Records for the task:
━━━

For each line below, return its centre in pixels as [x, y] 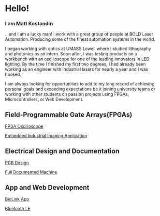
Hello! [17, 8]
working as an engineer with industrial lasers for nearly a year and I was [77, 69]
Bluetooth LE [18, 208]
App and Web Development [47, 187]
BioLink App [17, 199]
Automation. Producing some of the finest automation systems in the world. [80, 39]
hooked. [13, 75]
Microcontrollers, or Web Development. [44, 100]

━━━

The problem:
What the reply must contain is an exact transcription of the data above and none of its pictures.

Solution:
For each line below, return its centre in pixels as [x, y] 
Hello! [17, 8]
working as an engineer with industrial lasers for nearly a year and I was [77, 69]
Bluetooth LE [18, 208]
App and Web Development [47, 187]
BioLink App [17, 199]
Automation. Producing some of the finest automation systems in the world. [80, 39]
hooked. [13, 75]
Microcontrollers, or Web Development. [44, 100]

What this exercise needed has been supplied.